All else equal, this result predicts that FST will be 0 when expression is unbiased, and it will increase quadratically as expression becomes slightly female- or male-biased. Second, the model predicts that FST will also be zero when expression is completely female-biased and completely male-biased. The model does not apply to genes whose expression is strongly but not completely sex-biased. We can, however, make qualitative predictions for these cases by interpolating between the predictions from the first two cases. The pattern that results is Twin Peaks (Fig 4).

thumbnail
Fig 4. Qualitative conclusions from the genetic model.

Genetic divergence between the sexes, measured as FST, is minimized when gene expression is unbiased (Δ = 0), then increases quadratically for small degrees of female-biased and male-biased expression (solid curve). FST is also 0 when expression is completely female-biased (Δ = –1) or male-biased (Δ = 1) (solid circles). Values of FST expected for intermediate sex-dependent expression are interpolated by eye (dashed curves).

https://doi.org/10.1371/journal.pgen.1006170.g004

To check the qualitative fit of this model to data, we focused on genes in the human dataset whose expression is weakly sex-biased. We took all genes expression lies between the two peaks at Δ = –0.52 and Δ = 0.72, which includes 80% of the genes in the dataset. The best-fit polynomial regression is a quadratic with a significantly positive coefficient (p << 0.001), as predicted by our model (S4 Table). In principle, we might use the curvature of this regression to estimate the quantity that appears within parentheses in Eq (1). That would be of interest because it is a measure of the potential for sexually-antagonistic selection. We do not take that step here, however, because as we now explain these data may not be adequate to give accurate estimates of selection.

The strength and prevalence of sex-specific selection in humans

Under the assumptions of our model, the value of FST between males and females is proportional to the strength of sexually-antagonistic viability selection (see Materials and Methods).
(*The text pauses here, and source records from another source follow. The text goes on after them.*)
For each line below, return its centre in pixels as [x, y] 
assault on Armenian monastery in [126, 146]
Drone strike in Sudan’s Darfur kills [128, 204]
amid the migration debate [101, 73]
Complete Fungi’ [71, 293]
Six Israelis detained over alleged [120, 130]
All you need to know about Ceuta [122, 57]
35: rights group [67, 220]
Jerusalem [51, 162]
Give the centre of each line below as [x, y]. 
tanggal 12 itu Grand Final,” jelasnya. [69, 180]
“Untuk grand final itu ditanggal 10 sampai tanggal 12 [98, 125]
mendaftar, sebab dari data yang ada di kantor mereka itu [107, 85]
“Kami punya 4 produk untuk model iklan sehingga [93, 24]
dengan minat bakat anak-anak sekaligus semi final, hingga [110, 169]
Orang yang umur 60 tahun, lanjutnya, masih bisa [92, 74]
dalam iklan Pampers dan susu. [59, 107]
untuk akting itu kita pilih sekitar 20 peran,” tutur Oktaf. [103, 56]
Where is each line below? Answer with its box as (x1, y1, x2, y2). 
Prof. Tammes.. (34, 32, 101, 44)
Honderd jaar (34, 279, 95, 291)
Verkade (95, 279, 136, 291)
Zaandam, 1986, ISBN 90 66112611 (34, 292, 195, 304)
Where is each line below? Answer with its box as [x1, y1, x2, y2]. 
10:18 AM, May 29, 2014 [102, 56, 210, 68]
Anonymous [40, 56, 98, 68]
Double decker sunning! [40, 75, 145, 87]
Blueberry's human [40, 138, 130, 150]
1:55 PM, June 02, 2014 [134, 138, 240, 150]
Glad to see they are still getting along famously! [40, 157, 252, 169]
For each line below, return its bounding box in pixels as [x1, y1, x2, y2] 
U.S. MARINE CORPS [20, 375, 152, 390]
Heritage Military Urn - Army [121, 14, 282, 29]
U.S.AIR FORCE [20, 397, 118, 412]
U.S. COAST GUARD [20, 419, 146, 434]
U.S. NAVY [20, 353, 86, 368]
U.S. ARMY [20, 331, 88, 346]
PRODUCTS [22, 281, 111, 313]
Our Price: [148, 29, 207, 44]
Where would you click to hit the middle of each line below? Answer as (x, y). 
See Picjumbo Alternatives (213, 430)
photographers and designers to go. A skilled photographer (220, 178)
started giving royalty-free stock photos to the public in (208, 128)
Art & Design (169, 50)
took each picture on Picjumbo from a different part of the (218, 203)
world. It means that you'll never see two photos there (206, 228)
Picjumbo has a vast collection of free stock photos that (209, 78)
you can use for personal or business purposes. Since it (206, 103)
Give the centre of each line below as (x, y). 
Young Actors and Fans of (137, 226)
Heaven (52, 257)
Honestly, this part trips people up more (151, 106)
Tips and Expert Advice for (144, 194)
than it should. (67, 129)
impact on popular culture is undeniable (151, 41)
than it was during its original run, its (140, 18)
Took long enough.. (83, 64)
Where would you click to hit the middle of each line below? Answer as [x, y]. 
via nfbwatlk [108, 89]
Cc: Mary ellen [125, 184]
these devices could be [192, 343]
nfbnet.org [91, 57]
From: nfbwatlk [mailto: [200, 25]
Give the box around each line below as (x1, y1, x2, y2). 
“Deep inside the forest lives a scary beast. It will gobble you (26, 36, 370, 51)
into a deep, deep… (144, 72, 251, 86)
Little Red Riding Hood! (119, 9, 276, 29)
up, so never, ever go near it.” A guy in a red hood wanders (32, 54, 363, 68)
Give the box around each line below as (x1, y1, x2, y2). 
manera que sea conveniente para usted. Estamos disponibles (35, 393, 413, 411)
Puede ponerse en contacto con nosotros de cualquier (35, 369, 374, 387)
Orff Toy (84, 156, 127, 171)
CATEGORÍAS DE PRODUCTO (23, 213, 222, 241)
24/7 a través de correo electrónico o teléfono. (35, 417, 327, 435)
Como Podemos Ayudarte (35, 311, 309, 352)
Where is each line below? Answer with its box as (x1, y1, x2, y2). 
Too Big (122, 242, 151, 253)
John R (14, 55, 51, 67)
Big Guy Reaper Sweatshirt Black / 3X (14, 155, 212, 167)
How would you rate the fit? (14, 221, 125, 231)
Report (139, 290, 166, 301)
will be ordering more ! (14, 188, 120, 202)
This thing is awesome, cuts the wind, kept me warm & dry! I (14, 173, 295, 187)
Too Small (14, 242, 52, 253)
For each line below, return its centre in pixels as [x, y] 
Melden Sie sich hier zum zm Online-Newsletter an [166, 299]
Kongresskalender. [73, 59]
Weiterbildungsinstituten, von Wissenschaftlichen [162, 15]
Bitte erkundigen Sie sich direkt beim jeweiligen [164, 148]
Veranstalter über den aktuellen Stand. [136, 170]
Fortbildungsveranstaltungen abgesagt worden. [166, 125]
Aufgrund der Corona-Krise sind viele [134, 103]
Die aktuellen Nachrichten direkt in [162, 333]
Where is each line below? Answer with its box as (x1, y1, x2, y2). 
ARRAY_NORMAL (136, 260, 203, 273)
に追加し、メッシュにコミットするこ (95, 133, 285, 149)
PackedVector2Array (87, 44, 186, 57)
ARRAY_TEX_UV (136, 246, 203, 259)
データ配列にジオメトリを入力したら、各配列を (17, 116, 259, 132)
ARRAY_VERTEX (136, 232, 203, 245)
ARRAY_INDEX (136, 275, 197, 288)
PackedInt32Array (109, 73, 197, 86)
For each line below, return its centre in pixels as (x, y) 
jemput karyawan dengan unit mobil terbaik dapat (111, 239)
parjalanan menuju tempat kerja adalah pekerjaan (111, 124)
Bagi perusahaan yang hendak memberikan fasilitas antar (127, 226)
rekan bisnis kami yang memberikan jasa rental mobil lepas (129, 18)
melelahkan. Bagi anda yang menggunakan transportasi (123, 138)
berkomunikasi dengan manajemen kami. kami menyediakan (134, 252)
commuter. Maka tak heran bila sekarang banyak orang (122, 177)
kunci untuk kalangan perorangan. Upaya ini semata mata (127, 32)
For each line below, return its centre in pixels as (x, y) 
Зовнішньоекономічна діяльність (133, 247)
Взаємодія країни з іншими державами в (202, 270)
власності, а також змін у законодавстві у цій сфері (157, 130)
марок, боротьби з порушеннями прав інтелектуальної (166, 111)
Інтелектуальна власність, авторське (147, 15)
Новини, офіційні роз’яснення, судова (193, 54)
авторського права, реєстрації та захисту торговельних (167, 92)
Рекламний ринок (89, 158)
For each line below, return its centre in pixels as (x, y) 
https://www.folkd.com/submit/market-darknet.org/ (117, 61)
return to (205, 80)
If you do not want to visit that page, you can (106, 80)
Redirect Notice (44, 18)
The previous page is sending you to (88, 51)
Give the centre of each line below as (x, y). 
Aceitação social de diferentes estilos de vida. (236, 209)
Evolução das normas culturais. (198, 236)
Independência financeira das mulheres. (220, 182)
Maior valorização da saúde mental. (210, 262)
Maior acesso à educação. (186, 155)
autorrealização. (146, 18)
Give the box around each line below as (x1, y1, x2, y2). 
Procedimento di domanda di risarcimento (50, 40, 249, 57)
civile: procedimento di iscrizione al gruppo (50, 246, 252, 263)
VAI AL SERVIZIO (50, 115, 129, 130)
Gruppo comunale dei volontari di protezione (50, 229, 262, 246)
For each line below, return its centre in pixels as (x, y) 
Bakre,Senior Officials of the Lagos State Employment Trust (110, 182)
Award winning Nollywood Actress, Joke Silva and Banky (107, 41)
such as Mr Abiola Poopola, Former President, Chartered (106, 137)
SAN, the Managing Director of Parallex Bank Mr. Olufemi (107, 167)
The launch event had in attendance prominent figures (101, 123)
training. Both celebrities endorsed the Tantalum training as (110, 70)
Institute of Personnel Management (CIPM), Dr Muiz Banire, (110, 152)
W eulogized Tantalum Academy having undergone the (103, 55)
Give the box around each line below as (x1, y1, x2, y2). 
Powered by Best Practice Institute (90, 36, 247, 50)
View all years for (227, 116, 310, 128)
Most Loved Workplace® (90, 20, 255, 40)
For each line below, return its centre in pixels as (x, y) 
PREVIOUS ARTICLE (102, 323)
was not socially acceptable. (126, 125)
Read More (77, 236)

This suggests that one might estimate the strength of sexually-antagonistic selection from these data. Using the average FST for a gene biases the estimate downward because the large majority of SNPs are not expected to be direct targets of selection. Using the SNP in a gene with the largest FST, on the other hand, biases estimates upward because this extreme value is expected to result partly from sampling variance.

With these caveats in mind, we attempted to make a rough estimate for the strength of sexually-antagonistic selection acting on genes with intermediate sex-biased expression (see Materials and Methods). Focusing on the YRI population (Yoruba in Ibadan, Nigeria) because it is the most genetically variable, we sampled loci whose values of Δ fall close to maxima of the two Twin Peaks and whose values of FST are close to the average for genes with that degree of sex-biased expression. Using the average FST for all the SNPs in each gene, we estimate that the additive fitness effects of alleles at these loci are s = 0.02 on average. If correct, this result would suggest that sexually-antagonistic selection at these loci is strong. The estimate is based on small numbers of individuals, however, and so it is imprecise. The estimate is also likely to be biased upwards, as we will see shortly.

What fraction of genes experiences sex-specific selection in humans? While it is difficult to quantify that number with precision, we can get a crude idea by summing the number of loci that lie beneath the Twin Peaks, for example those whose sex-biased expression lies between 0.25 < | Δ | < 0.75. In both humans and flies, those are about 40% of coding genes. These results suggest that sex-specific selection could be common in both species.

The selection load

Sex differences in autosomal allele frequencies between mature females and males result from differential survival after conception. Unlike other kinds of genetic load [30], this engenders a true mortality load on the population. We can calculate this load under the assumption of our model that the loci are at equilibrium under sexually-antagonistic selection in which an allele that increases viability in one sex decreases it in the other (see Materials and Methods). The additional mortality incurred by a population due to sexually-antagonistic selection on a single locus with additive effects is simply LSA = s, where s is the fitness effect of an allele (positive in one sex, negative in the other). This result suggests that not many loci can be under strong sexually-antagonistic selection or the population would not be viable. For example, sexually-antagonistic acting on 100 loci with independent fitness effects of s = 0.01 reduces the average viability in the population by 63%.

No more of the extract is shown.